For the Birds: Who has black birds? Shoreline has black birds!

Sunday, May 7, 2017

Common Raven Photo by Alexandra MacKenzie

By Christine Southwick

When you think of black-colored birds, do you think of Crows and Ravens? Shoreline has both.

Most everyone knows the “I’d rather-hop-than-fly” antics of the road-cleaning American Crow. These black birds “Caw”, have a smooth-looking throat, and squar-ish tail. They are usually seen with several other crows, and roost by the thousands every night at the Community College in Bothell.
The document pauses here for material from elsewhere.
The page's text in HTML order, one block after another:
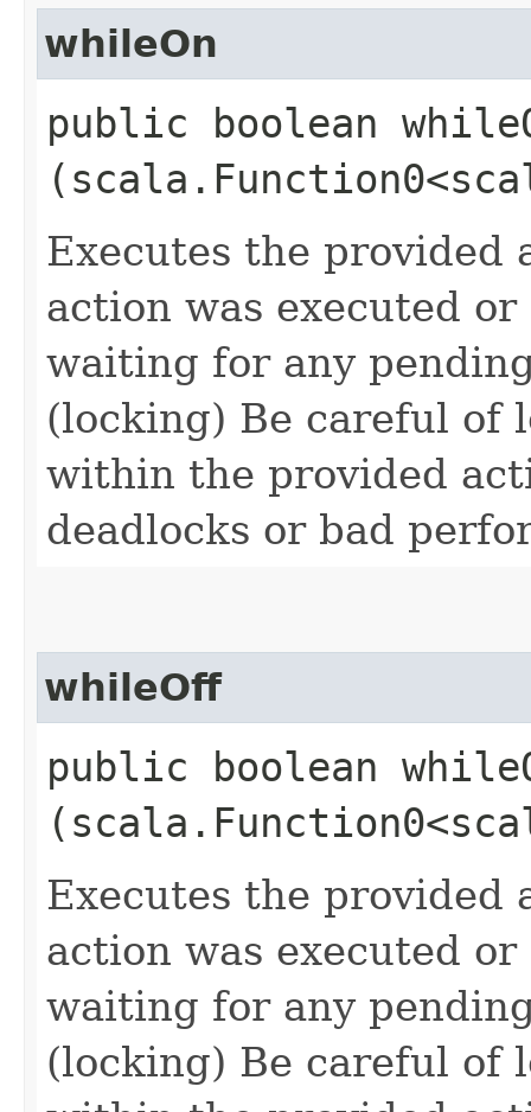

In the mornings they fly from the roost to their apparently designated foraging locations for that day, before returning each evening for their nightly social exchanges.

American Crow
Photo by Christine Southwick
I have only heard Common Ravens here in Shoreline during spring and fall, but they can be found year round throughout the state. Ravens can weigh four times as much as crows.

They have extra feathers on their throats making their throats look shaggy; have a wedge-shaped tail, and are usually seen with their mate, or solitarily, but not in flocks.

They avoid congested urban areas since they prefer quieter places — coastlines, high cliffs, and tall trees are good places to look/listen for ravens. They can be found eating large road-kill. The most reliable ID for most people is hearing their loud, usually resounding “Gronk”. Crows can’t make that sound. Ravens in flight will soar, whereas crows don’t.

Red-winged Blackbird, male Photo by John Riegsecker
Shoreline does have real Blackbirds —Brewer’s Blackbirds and Red-winged Blackbirds.

Red-winged Blackbirds are seen in wetlands in the spring. Look/listen for them at Cromwell Park and Echo Lake, our two biggest cattail wetlands.

Paramount Open Space and Ronald Bog, or any other wild damp area could have Red-winged Blackbirds. The males puff up their red and yellow epaulets to impress the dark brown-streaked females and warn away other male Red-winged Blackbirds.

Brewer's Blackbird, male by Stephanie Colony
Brewer’s Blackbirds are here all year long. I usually notice them in the winter gleaning who-knows-what from the asphalt of local parking lots. They eat insects, grains and seeds.

Our local population increases in the winter with Canadian populations flying westward to enjoy our milder winter climate. The males are the handsome ones with glossy feathers reflecting black, midnight-blue, purple, and greens.

They have bright yellow eyes and often have a pugnacious attitude. Being comfortable around humans, they will turn and stare at you, but they are not aggressive. The females are gray-brown with a dark tint, have dark eyes, and are often under-appreciated next to those handsome males.


afrugalspinster May 8, 2017 at 8:32 PM  

Shoreline is SOUTH of Canada not west. I'm not complaining just pointing out an error in an otherwise informative story. Thank you Christine.

Christine Southwick,  May 9, 2017 at 7:18 AM  

Brewer's Blackbirds from eastern British Columbia and Alberta will often fly westward (staying in Canada) and then southward to reach our milder winter climates.